Three data sets were used to highlight the broad applicability of the generalised log transformation across multiple biological species and sample types. The three data sets comprised spectra of mammalian (canine) urine, extracts of marine mussel adductor muscle, and extracts of fish liver. The preparation, NMR analysis and processing of each is described below.

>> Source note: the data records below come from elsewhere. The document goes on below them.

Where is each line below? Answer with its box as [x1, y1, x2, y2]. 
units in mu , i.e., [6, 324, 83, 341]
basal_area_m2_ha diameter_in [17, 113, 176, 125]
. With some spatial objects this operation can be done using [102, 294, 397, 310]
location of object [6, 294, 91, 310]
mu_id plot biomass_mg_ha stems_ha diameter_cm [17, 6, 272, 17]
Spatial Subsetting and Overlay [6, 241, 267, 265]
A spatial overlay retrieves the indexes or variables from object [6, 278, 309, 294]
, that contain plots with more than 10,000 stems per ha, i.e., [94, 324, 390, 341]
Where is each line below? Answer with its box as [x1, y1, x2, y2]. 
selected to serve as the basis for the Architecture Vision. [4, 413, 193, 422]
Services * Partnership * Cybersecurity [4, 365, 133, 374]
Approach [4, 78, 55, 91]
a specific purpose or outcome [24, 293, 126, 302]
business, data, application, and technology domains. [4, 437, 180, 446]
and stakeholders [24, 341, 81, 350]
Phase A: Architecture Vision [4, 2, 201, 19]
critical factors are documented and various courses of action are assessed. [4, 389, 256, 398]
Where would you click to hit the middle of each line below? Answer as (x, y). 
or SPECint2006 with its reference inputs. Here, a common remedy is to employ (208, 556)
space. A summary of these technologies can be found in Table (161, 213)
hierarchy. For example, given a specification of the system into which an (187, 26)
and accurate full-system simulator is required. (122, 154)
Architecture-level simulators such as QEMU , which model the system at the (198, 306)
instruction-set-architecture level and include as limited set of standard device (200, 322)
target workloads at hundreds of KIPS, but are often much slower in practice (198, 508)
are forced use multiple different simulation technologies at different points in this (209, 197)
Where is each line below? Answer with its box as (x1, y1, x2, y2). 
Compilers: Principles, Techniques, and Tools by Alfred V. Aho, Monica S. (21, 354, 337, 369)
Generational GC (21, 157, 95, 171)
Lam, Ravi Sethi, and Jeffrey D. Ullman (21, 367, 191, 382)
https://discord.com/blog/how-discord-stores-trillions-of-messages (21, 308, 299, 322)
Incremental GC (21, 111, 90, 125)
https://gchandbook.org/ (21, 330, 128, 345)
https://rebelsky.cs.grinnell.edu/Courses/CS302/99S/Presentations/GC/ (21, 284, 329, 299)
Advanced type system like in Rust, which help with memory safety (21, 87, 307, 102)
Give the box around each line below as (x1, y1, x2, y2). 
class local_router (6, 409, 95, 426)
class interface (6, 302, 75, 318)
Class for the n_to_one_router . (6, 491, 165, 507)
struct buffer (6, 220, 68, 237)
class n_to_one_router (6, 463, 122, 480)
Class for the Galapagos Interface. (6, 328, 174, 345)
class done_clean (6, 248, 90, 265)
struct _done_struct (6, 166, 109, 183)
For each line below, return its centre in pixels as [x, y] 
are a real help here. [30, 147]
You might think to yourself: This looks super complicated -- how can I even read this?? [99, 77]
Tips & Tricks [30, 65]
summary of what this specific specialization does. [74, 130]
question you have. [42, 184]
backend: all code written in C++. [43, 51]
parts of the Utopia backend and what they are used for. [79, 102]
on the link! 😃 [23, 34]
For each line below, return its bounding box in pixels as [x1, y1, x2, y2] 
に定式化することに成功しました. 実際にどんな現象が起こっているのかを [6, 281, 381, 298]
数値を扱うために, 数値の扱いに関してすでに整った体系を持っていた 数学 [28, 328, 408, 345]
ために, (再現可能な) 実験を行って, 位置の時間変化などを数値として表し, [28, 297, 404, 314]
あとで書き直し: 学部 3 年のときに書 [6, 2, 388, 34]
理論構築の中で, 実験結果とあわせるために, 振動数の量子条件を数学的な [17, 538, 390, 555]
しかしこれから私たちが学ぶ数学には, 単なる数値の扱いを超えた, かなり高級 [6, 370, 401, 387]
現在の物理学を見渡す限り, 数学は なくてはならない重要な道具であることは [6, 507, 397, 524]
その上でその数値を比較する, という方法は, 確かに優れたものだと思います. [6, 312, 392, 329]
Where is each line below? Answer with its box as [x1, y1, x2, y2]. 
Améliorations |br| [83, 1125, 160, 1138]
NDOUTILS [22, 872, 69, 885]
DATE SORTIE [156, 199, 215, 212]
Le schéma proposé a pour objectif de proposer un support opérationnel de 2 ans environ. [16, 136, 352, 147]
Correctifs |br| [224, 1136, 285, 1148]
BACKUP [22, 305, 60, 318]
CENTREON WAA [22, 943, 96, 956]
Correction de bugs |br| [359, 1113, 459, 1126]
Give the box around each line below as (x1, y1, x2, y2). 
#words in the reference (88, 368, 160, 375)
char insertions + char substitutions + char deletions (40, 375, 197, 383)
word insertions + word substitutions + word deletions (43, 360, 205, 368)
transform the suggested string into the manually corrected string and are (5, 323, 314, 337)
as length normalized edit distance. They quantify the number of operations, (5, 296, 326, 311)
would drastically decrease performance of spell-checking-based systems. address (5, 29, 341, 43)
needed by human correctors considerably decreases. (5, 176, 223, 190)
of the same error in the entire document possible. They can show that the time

Sample Preparation and Collection of NMR Spectra
Canine urine
Free-catch urine samples were collected over several days from two breeds of dog (17 samples from three male Labradors and 20 samples from four male Miniature Schnauzers), frozen at -80°C, and subsequently prepared and analysed using the methods described elsewhere [22]. Briefly, urine was diluted in a sodium phosphate buffer (pH 7.0; 100 mM final concentration) containing sodium 3-trimethylsilyl-2,2,3,3-d4-propionate (TMSP; 1 mM final concentration), 0.2% sodium azide and 8% D2O. The sample pH was then manually adjusted to 7.05 (± 0.05) using 1 M HCl or NaOH. Samples were analyzed on a Bruker 500 MHz NMR spectrometer equipped with a 5 mm cryoprobe and BACS-60 automatic sample changer. 2-D 1H, 1H JRES NMR spectra were collected with 16 increments using excitation sculpting to suppress the water resonance, and transients were processed using methods described previously [15], yielding 1-D skyline projections of the JRES spectra (termed pJRES). In addition to the 37 individual urine samples, an additional pooled sample was split into 5 fractions and each of these was then prepared and analysed separately, using the same methods as above. This provided the spectra of technical replicates needed to calibrate the generalised log transform.
Mussel adductor muscle
Muscle tissues were dissected from two groups of Mediterranean mussels (Mytilus galloprovincialis), the first group being hypoxic (i.e. oxygen deficient; n = 12) and the second group normoxic (n = 15). The tissues were prepared using a methanol:chloroform extraction protocol as recently reported [23]. Polar extracts were dried and then resuspended in 100 mM sodium phosphate buffer (pH 7.0; 1 mM TMSP; 10% D2O). 1-D 1H NMR spectra of the polar metabolites were collected, as described previously [24]. Similar to the canine urine study, an additional pooled tissue sample was homogenised, split into 6 fractions and then each fraction was extracted and analysed separately, providing spectra of technical replicates.
Fish liver
European flounder (Platichthys flesus) were sampled from the River Alde, UK (n = 20) and the River Tyne, UK (n = 18). Liver tissue was rapidly dissected and then extracted using the methanol:chloroform protocol as above [23]. All polar extracts were dried and resuspended in 90% H2O and 10% D2O with sodium phosphate buffer (100 mM; pH 7.0) containing 0.5 mM TMSP. 2-D 1H, 1H JRES NMR spectra were collected using methods described above. Again, an additional pooled tissue sample was homogenised, split into 5 fractions and then each was extracted and analysed separately, providing spectra of technical replicates.
Technical Replicates
It should be noted that for all data sets, the technical replicates form an integral part of calibrating the glog transformation. A minimum of five or six replicates should be generated from a single homogenous pool of the relevant biological material for each data set. Ideally, this pool of biological material is formed by mixing several smaller amounts of different samples from all experimental classes (e.g., control and stressed).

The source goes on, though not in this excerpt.